The authors evaluate full-duplex streaming interaction capabilities using the LiveSports-3K-CC benchmark to assess continuous visual interaction. MiniCPM-o 4.5 demonstrates superior performance compared to baseline models, achieving the highest win rate among the compared systems. These results suggest that the proposed Omni-Flow design effectively organizes perception and response along a shared timeline for better scene grounding. MiniCPM-o 4.5 achieves the highest performance on the LiveSports-3K-CC benchmark. The model significantly outperforms LiveCC and StreamingVLM baselines. Results indicate the Omni-Flow design is effective for continuous visual interaction.

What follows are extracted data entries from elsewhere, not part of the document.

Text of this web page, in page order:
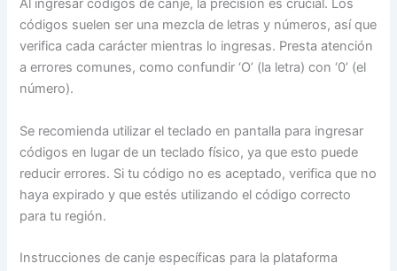
Al ingresar códigos de canje, la precisión es crucial. Los
códigos suelen ser una mezcla de letras y números, así que
verifica cada carácter mientras lo ingresas. Presta atención
a errores comunes, como confundir ‘O’ (la letra) con ‘0’ (el
número).
Se recomienda utilizar el teclado en pantalla para ingresar
códigos en lugar de un teclado físico, ya que esto puede
reducir errores. Si tu código no es aceptado, verifica que no
haya expirado y que estés utilizando el código correcto
para tu región.
Instrucciones de canje específicas para la plataforma

The authors present a comprehensive evaluation of MiniCPM-o 4.5 against competing models across automatic speech recognition, translation, and audio understanding tasks. Results demonstrate that the 9B parameter model achieves leading performance in speech translation and specific question answering benchmarks, often surpassing larger 30B models. However, the evaluation also highlights specific areas where performance gaps persist, particularly in complex factual speech question answering. MiniCPM-o 4.5 achieves leading results in speech translation and specific audio understanding tasks like MELD, often surpassing larger 30B models. The model demonstrates strong automatic speech recognition capabilities, securing top scores on GigaSpeech and VoxPopuli benchmarks. Performance remains strong in trivia-based speech QA but shows gaps in retrieval-like factual and Chinese speech knowledge tasks compared to baselines.

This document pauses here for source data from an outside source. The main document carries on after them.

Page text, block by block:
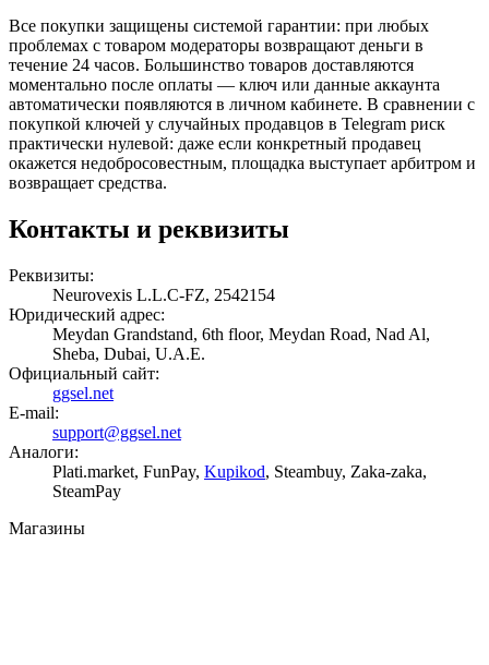
Все покупки защищены системой гарантии: при любых
проблемах с товаром модераторы возвращают деньги в
течение 24 часов. Большинство товаров доставляются
моментально после оплаты — ключ или данные аккаунта
автоматически появляются в личном кабинете. В сравнении с
покупкой ключей у случайных продавцов в Telegram риск
практически нулевой: даже если конкретный продавец
окажется недобросовестным, площадка выступает арбитром и
возвращает средства.
Контакты и реквизиты
Реквизиты:
Neurovexis L.L.C-FZ, 2542154
Юридический адрес:
Meydan Grandstand, 6th floor, Meydan Road, Nad Al,
Sheba, Dubai, U.A.E.
Официальный сайт:
ggsel.net
E-mail:
support@ggsel.net
Аналоги:
Plati.market, FunPay, Kupikod, Steambuy, Zaka-zaka,
SteamPay
Магазины

The authors evaluate inference efficiency on a single NVIDIA RTX 4090, comparing MiniCPM-o 4.5 against the larger Qwen3-Omni-30B-A3B model. Results indicate that the larger model fails to run in BF16 precision due to memory constraints, whereas MiniCPM-o 4.5 operates successfully with significantly lower memory requirements. In INT4 quantization, MiniCPM-o 4.5 demonstrates superior throughput and latency while consuming substantially less memory than the baseline. MiniCPM-o 4.5 runs successfully in BF16 while the larger Qwen3-Omni-30B-A3B model encounters out-of-memory errors. Under INT4 quantization, MiniCPM-o 4.5 achieves higher throughput and lower latency compared to the baseline. The proposed model maintains a significantly lower memory footprint, using approximately half the memory required by Qwen3-Omni-30B-A3B in INT4 mode.

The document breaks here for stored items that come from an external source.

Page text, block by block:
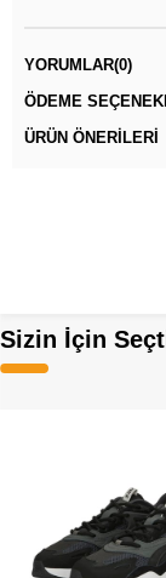
YORUMLAR(0)
ÖDEME
ÜRÜN ÖNERILERI
Sizin İçin
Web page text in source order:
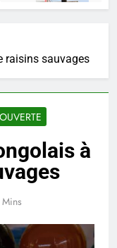
raisins sauvages
à

The authors evaluate three speech generation modes to assess the impact of interleaving on quality and interaction capabilities. Fixed text interleaving demonstrates superior recognition accuracy in both Chinese and English compared to the other modes, suggesting that chunked streaming generation improves pronunciation. The dynamic text interleaving strategy, designed for full-duplex interaction, trades a small amount of recognition accuracy for improved speaker similarity in English. Fixed text interleaving results in the lowest character and word error rates. Dynamic text interleaving achieves the highest speaker similarity score for English. Both interleaving strategies outperform the non-interleaved baseline in recognition accuracy.
The authors evaluate MiniCPM-o 4.5 across speech generation, full-duplex streaming, audio understanding, and inference efficiency to validate its capabilities against competing models. Results indicate superior performance in speech clarity, emotional control, and continuous visual interaction, with the model often surpassing larger baselines in translation and recognition tasks despite some gaps in complex factual question answering. Furthermore, the system demonstrates significant efficiency advantages and achieves optimal quality through specific text interleaving strategies for recognition and speaker similarity.